То ли жёсткостью действий, то ли резкостью тона я всё-таки добиваюсь своего: меня отпускают. Аж пошатываюсь слегка. И чувства странные. Вроде бы облегчение, а вроде бы… И наоборот.
Давид не отходит.
— Это говоришь не ты, а твои страхи, — спокойно заявляет, не сводя с меня глаз.
Да какие, нафиг, страхи? Да я в жизни ничего не боялась. Привыкла действовать.
— Психолог доморощенный, — шиплю злобно, потому что, конечно же, на самом деле понимаю, что Давид имеет в виду. — Пошёл к чёрту.
Боже мой… Да откуда столько грубости? Тошно от самой себя, но успокоиться не могу.
Давид смотрит внимательнее. Аж прищуривается слегка.
— Я люблю тебя, Вика, — снижая голос, сообщает. — И не верю, что ты не испытываешь ко мне хотя бы симпатии.
Его слова обволакивают, проникают куда-то вглубь, горячее от них становится. Сглатываю, отведя взгляд. Усиленно пытаюсь собраться с мыслями. Не самая простая задача, когда предательски ёкает в груди, да и переворачивается что-то внутри. Любит…

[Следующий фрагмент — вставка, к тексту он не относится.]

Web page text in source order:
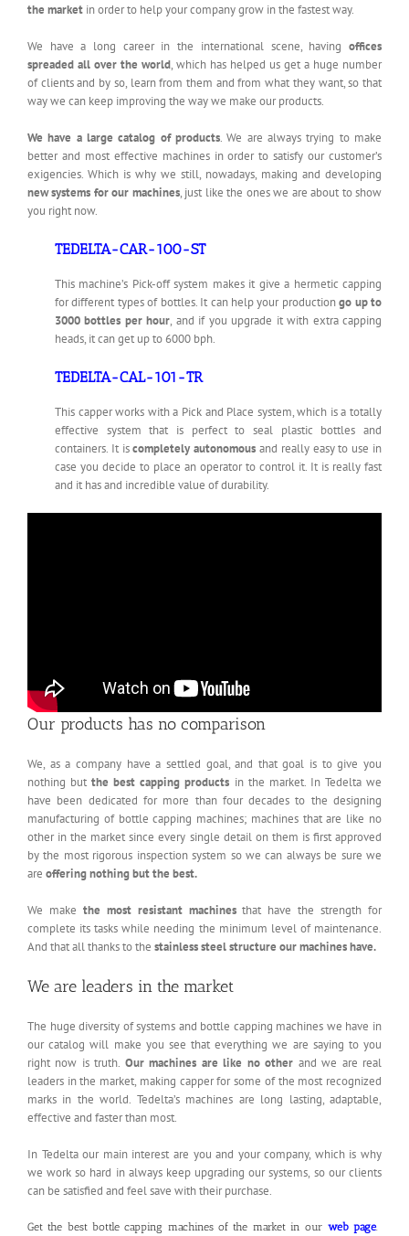
the market in order to help your company grow in the fastest way.
We have a long career in the international scene, having offices
spreaded all over the world, which has helped us get a huge number
of clients and by so, learn from them and from what they want, so that
way we can keep improving the way we make our products.
We have a large catalog of products. We are always trying to make
better and most effective machines in order to satisfy our customer’s
exigencies. Which is why we still, nowadays, making and developing
new systems for our machines, just like the ones we are about to show
you right now.
TEDELTA-CAR-100-ST
This machine’s Pick-off system makes it give a hermetic capping
for different types of bottles. It can help your productiongo up to
3000 bottles per hour, and if you upgrade it with extra capping
heads, it can get up to 6000 bph.
TEDELTA-CAL-101-TR
This capper works with a Pick and Place system, which is a totally
effective system that is perfect to seal plastic bottles and
containers. It iscompletely autonomous and really easy to use in
case you decide to place an operator to control it. It is really fast
and it has and incredible value of durability.
Our products has no comparison
We, as a company have a settled goal, and that goal is to give you
nothing butthe best capping products in the market. In Tedelta we
have been dedicated for more than four decades to the designing
manufacturing of bottle capping machines; machines that are like no
other in the market since every single detail on them is first approved
by the most rigorous inspection system so we can always be sure we
are offering nothing but the best.
We make the most resistant machinesthat have the strength for
complete its tasks while needing the minimum level of maintenance.
And that all thanks to the stainless steel structure our machines have.
We are leaders in the market
The huge diversity of systems and bottle capping machines we have in
our catalog will make you see that everything we are saying to you
right now is truth. Our machines are like no other and we are real
leaders in the market, making capper for some of the most recognized
marks in the world. Tedelta’s machines are long lasting, adaptable,
effective and faster than most.
In Tedelta our main interest are you and your company, which is why
we work so hard in always keep upgrading our systems, so our clients
can be satisfied and feel save with their purchase.
Get the best bottle capping machines of the market in our web page.
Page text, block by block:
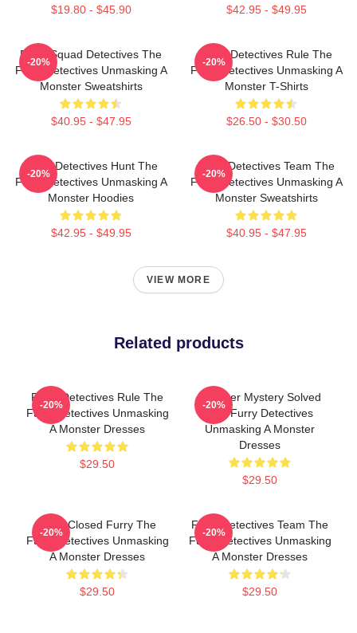
$19.80 - $45.90 $42.95 - $49.95
Furry Squad Detectives The
Furry Detectives Unmasking A
Monster Sweatshirts
$40.95 - $47.95
-20%
Furry Detectives Rule The
Furry Detectives Unmasking A
Monster T-Shirts
$26.50 - $30.50
-20%
Furry Detectives Hunt The
Furry Detectives Unmasking A
Monster Hoodies
$42.95 - $49.95
-20%
Furry Detectives Team The
Furry Detectives Unmasking A
Monster Sweatshirts
$40.95 - $47.95
-20%
VIEW MORE
Related products
Furry Detectives Rule The
Furry Detectives Unmasking
A Monster Dresses
$29.50
-20%
Monster Mystery Solved
The Furry Detectives
Unmasking A Monster
Dresses
$29.50
-20%
Case Closed Furry The
Furry Detectives Unmasking
A Monster Dresses
$29.50
-20%
Furry Detectives Team The
Furry Detectives Unmasking
A Monster Dresses
$29.50
-20%
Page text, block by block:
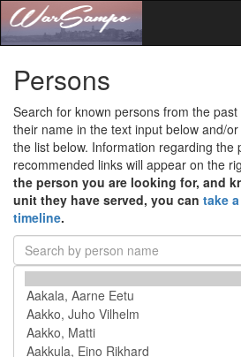
Persons
Search for known persons from the
their name in the text input below and/
the list below. Information regarding the
recommended links will appear on the
the person you are looking for, and
unit they have served, you can take
timeline.
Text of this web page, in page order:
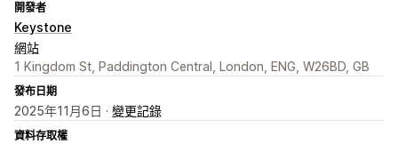
開發者
Keystone
網站
1 Kingdom St, Paddington Central, London, ENG, W26BD, GB
發布日期
2025年11月6日 · 變更記錄
資料存取權
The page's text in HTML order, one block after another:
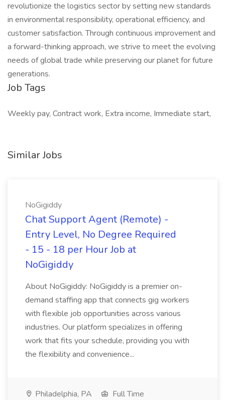
revolutionize the logistics sector by setting new standards
in environmental responsibility, operational efficiency, and
customer satisfaction. Through continuous improvement and
a forward-thinking approach, we strive to meet the evolving
needs of global trade while preserving our planet for future
generations.
Job Tags
Weekly pay, Contract work, Extra income, Immediate start,
Similar Jobs
NoGigiddy
Chat Support Agent (Remote) -
Entry Level, No Degree Required
- 15 - 18 per Hour Job at
NoGigiddy
About NoGigiddy: NoGigiddy is a premier on-
demand staffing app that connects gig workers
with flexible job opportunities across various
industries. Our platform specializes in offering
work that fits your schedule, providing you with
the flexibility and convenience...
Philadelphia, PA
Full Time

Мне об этом уже говорили, да и я догадывалась, но слышать от Давида всё равно чуть ли не неожиданно. Словно впервые вообще. Ошарашивает, переполняет и опустошает одновременно.
Собраться с мыслями не получается. Но и хранить долгое молчание кажется непростительным, опасным. И без того чувствую, что Давид вот-вот вернёт меня в свои объятия.
— Придётся поверить, — чеканю со всё той же непонятно откуда взявшейся жёсткостью. — Ты мне не нужен. Люби кого-нибудь другого.
Давид зачем-то качает головой, всё так же не сводя с меня взгляда, всё более тяжёлого причём. Всё ещё не верит? Или всё-таки уже да?..
Мрачнеет ощутимо.
— Уверена? — спрашивает с нажимом.
Почти даже с вызовом. Как будто не просто вопрос .
Вот только нет, я не буду думать, что за этим стоит. Какая мне разница, что случится, когда Давид наконец поверит в бесполезность своих стремлений? Главное чтобы сделал это.
— Конечно. На сто процентов.
Давид странно ухмыляется, но ничего не отвечает. Вместо этого разворачивается и уходит наконец. Правда, при этом у меня сердце чуть ли не кульбит делает, но игнорирую это.
Нет, я не привыкла к тому, чтобы делать кого-то важной частью своей жизни. Подруга — это одно, а вот отношения…У меня их не было никогда. Да и какой смысл привязываться к кому-то, отдавать всю себя, если по итогам всё равно приходится прощаться? Папа умер. Мама оставила. Причём, кстати, довольно быстро — не сказать, чтобы горевала. Любовь? Не уверена, что знаю, что это такое. И что умею.
У меня были поцелуи, но не более того. С Давидом самые приятные — ладно, признаю. И общаться мне с ним приятно. Пожалуй, даже будет его не хватать. Но он сам всё усложняет тем, что хочет куда большего — того, что я не могу дать.
Нет, я не собираюсь всю жизнь быть отшельницей, но чем глубже связь, тем сильнее тяга, даже зависимость. А я привыкла всё контролировать. С Давидом точно не получится.